In the records below, the line with "príncipe sobre Israel" opens the range and the line with "sacerdote vino, al" closes it; print that range exactly and nothing else.

————

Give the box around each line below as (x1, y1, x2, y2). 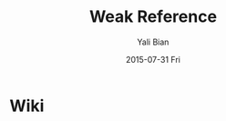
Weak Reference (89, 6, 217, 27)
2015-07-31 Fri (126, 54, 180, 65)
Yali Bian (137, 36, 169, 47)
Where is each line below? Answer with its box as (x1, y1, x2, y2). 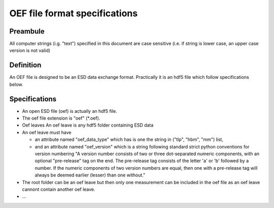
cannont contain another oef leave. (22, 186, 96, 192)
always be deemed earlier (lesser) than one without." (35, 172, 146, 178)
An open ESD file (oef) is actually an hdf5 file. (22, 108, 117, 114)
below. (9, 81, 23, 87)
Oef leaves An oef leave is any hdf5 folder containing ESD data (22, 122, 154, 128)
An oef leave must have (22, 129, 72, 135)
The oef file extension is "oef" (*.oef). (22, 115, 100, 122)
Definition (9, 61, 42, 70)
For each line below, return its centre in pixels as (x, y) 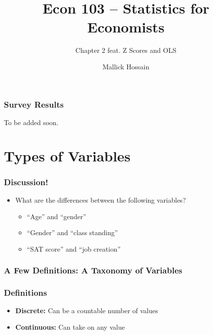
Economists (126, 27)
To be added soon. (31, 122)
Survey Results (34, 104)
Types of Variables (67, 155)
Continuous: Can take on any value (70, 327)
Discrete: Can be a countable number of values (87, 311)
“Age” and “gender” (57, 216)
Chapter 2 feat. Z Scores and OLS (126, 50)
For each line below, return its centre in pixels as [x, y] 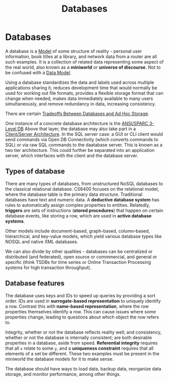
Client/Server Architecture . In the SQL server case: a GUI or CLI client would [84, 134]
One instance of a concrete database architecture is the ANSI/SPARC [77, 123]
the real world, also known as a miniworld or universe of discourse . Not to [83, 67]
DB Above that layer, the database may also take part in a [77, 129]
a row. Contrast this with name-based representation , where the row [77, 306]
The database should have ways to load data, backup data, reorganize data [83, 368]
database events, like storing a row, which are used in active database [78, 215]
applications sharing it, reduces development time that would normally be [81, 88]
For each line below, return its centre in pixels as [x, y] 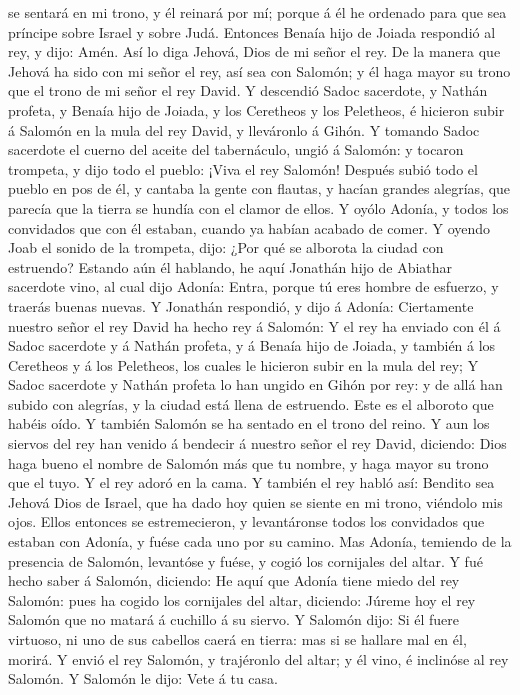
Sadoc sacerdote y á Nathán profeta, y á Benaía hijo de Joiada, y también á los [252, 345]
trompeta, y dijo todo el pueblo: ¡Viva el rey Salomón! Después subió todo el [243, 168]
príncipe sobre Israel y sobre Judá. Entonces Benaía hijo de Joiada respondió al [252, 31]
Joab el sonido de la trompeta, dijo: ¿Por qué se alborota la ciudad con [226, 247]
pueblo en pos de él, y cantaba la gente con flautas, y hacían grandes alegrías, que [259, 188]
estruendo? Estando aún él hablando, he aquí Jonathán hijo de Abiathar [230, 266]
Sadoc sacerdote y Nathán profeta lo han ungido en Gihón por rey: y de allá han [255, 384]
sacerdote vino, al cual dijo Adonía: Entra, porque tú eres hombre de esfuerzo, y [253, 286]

————

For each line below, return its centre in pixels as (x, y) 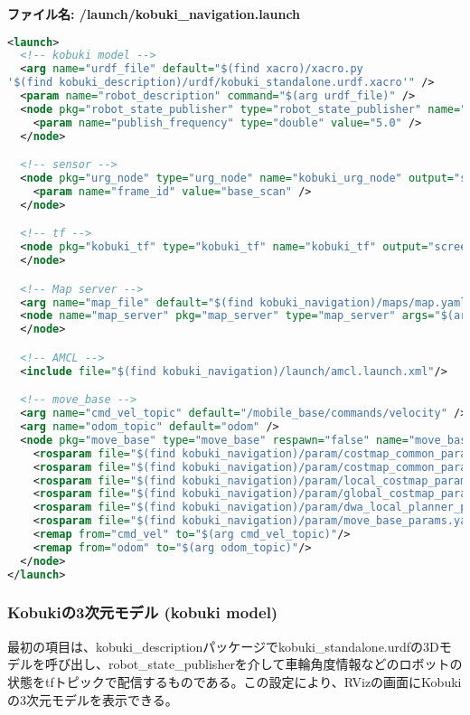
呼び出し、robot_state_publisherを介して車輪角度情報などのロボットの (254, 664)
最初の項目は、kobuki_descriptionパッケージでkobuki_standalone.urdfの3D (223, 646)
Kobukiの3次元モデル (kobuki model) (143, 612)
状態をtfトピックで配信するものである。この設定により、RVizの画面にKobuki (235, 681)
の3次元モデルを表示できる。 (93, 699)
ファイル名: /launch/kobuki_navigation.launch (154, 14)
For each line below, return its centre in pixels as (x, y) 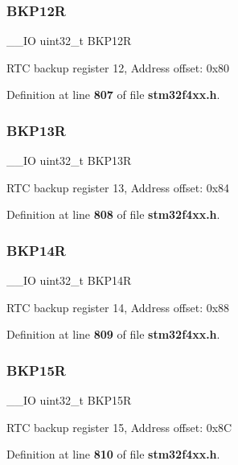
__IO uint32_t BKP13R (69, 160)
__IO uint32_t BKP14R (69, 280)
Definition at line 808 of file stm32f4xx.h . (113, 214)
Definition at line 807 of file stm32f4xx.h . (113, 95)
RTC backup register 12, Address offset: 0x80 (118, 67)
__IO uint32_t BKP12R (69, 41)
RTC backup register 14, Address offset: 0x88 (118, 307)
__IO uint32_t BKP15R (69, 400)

————

ANSWER BOX
príncipe sobre Israel y sobre Judá. Entonces Benaía hijo de Joiada respondió al [252, 31]
Joab el sonido de la trompeta, dijo: ¿Por qué se alborota la ciudad con [226, 247]
pueblo en pos de él, y cantaba la gente con flautas, y hacían grandes alegrías, que [259, 188]
estruendo? Estando aún él hablando, he aquí Jonathán hijo de Abiathar [230, 266]
Sadoc sacerdote y Nathán profeta lo han ungido en Gihón por rey: y de allá han [255, 384]
sacerdote vino, al cual dijo Adonía: Entra, porque tú eres hombre de esfuerzo, y [253, 286]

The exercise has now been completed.